Your copy should hold every record verbatim and none of the pictures.

Records excerpted from a collection
___

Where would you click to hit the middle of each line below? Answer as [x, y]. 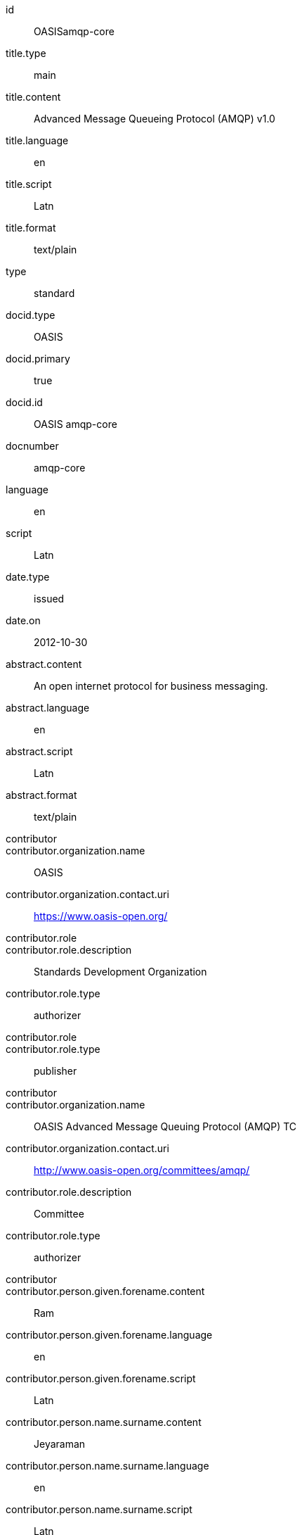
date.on [23, 620]
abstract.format [41, 795]
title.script [29, 184]
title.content [33, 97]
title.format [31, 228]
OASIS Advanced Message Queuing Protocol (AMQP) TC [165, 1126]
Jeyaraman [60, 1444]
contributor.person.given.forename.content [105, 1291]
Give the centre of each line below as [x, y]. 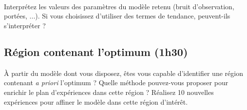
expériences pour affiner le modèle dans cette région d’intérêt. [96, 101]
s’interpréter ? [25, 25]
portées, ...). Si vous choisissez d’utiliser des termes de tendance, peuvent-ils [117, 16]
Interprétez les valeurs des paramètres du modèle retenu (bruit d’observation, [119, 6]
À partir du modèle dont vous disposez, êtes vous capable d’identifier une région [123, 73]
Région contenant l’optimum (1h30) [96, 51]
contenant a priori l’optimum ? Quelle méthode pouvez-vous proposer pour [116, 82]
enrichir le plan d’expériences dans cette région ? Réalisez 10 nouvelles [109, 92]
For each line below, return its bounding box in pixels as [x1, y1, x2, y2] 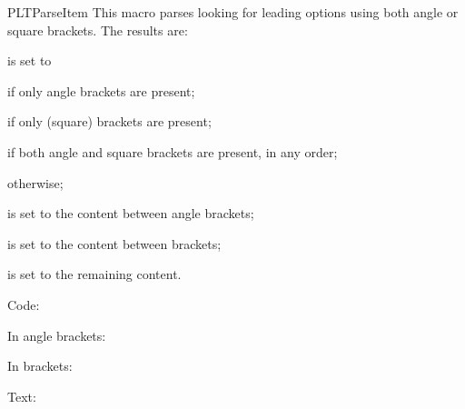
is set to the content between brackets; [7, 234, 222, 253]
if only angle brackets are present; [7, 81, 195, 100]
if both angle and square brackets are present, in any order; [7, 142, 338, 161]
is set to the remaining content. [7, 264, 182, 284]
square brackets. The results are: [7, 20, 188, 39]
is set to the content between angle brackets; [7, 204, 254, 223]
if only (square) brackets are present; [7, 112, 212, 131]
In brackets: [7, 356, 73, 375]
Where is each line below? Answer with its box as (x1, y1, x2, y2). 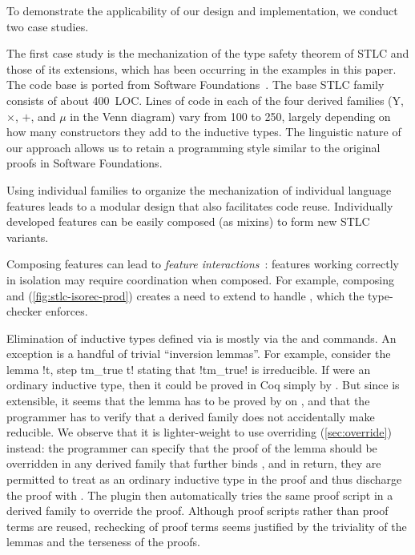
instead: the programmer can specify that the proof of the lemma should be (6, 439, 377, 456)
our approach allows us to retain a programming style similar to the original (6, 139, 381, 155)
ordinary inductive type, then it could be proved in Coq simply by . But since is (6, 376, 400, 393)
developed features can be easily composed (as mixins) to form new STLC (6, 213, 370, 230)
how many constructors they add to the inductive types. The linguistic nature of (6, 123, 401, 140)
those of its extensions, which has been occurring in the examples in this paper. (6, 60, 397, 77)
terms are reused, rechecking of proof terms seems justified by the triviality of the (6, 517, 407, 534)
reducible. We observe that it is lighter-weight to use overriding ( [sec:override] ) (6, 424, 392, 440)
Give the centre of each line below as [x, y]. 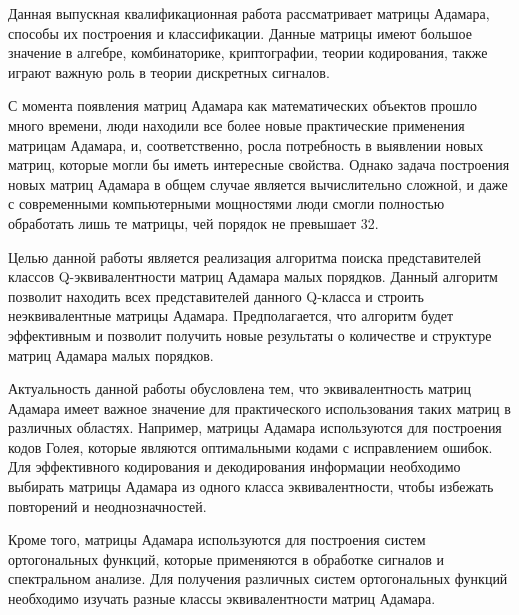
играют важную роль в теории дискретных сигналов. [169, 71]
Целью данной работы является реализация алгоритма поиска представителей [244, 256]
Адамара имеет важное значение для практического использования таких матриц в [259, 407]
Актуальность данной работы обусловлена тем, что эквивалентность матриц [239, 388]
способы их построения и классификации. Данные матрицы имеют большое [240, 32]
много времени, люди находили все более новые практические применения [236, 124]
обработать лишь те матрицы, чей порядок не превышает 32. [193, 222]
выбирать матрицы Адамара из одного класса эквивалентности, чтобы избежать [251, 486]
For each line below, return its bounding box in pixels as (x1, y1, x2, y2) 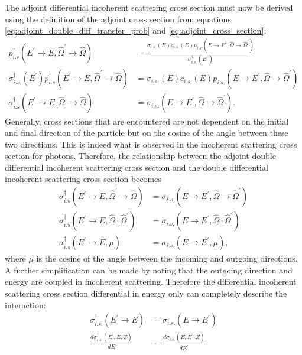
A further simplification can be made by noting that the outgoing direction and (5, 263, 293, 276)
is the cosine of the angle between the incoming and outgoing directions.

___

■ Exercise result
Where would you click to hit the middle of each line below? Answer as [x, y]. 
date.on [23, 620]
abstract.format [41, 795]
title.script [29, 184]
title.content [33, 97]
title.format [31, 228]
OASIS Advanced Message Queuing Protocol (AMQP) TC [165, 1126]
Jeyaraman [60, 1444]
contributor.person.given.forename.content [105, 1291]
Give the centre of each line below as [x, y]. 
expériences pour affiner le modèle dans cette région d’intérêt. [96, 101]
s’interpréter ? [25, 25]
portées, ...). Si vous choisissez d’utiliser des termes de tendance, peuvent-ils [117, 16]
Interprétez les valeurs des paramètres du modèle retenu (bruit d’observation, [119, 6]
À partir du modèle dont vous disposez, êtes vous capable d’identifier une région [123, 73]
Région contenant l’optimum (1h30) [96, 51]
contenant a priori l’optimum ? Quelle méthode pouvez-vous proposer pour [116, 82]
enrichir le plan d’expériences dans cette région ? Réalisez 10 nouvelles [109, 92]
For each line below, return its bounding box in pixels as [x1, y1, x2, y2] 
is set to the content between brackets; [7, 234, 222, 253]
if only angle brackets are present; [7, 81, 195, 100]
if both angle and square brackets are present, in any order; [7, 142, 338, 161]
is set to the remaining content. [7, 264, 182, 284]
square brackets. The results are: [7, 20, 188, 39]
is set to the content between angle brackets; [7, 204, 254, 223]
if only (square) brackets are present; [7, 112, 212, 131]
In brackets: [7, 356, 73, 375]
Where is each line below? Answer with its box as (x1, y1, x2, y2). 
instead: the programmer can specify that the proof of the lemma should be (6, 439, 377, 456)
our approach allows us to retain a programming style similar to the original (6, 139, 381, 155)
ordinary inductive type, then it could be proved in Coq simply by . But since is (6, 376, 400, 393)
developed features can be easily composed (as mixins) to form new STLC (6, 213, 370, 230)
how many constructors they add to the inductive types. The linguistic nature of (6, 123, 401, 140)
those of its extensions, which has been occurring in the examples in this paper. (6, 60, 397, 77)
terms are reused, rechecking of proof terms seems justified by the triviality of the (6, 517, 407, 534)
reducible. We observe that it is lighter-weight to use overriding ( [sec:override] ) (6, 424, 392, 440)
Give the centre of each line below as [x, y]. 
играют важную роль в теории дискретных сигналов. [169, 71]
Целью данной работы является реализация алгоритма поиска представителей [244, 256]
Адамара имеет важное значение для практического использования таких матриц в [259, 407]
Актуальность данной работы обусловлена тем, что эквивалентность матриц [239, 388]
способы их построения и классификации. Данные матрицы имеют большое [240, 32]
много времени, люди находили все более новые практические применения [236, 124]
обработать лишь те матрицы, чей порядок не превышает 32. [193, 222]
выбирать матрицы Адамара из одного класса эквивалентности, чтобы избежать [251, 486]
For each line below, return its bounding box in pixels as (x1, y1, x2, y2) 
A further simplification can be made by noting that the outgoing direction and (5, 263, 293, 276)
is the cosine of the angle between the incoming and outgoing directions.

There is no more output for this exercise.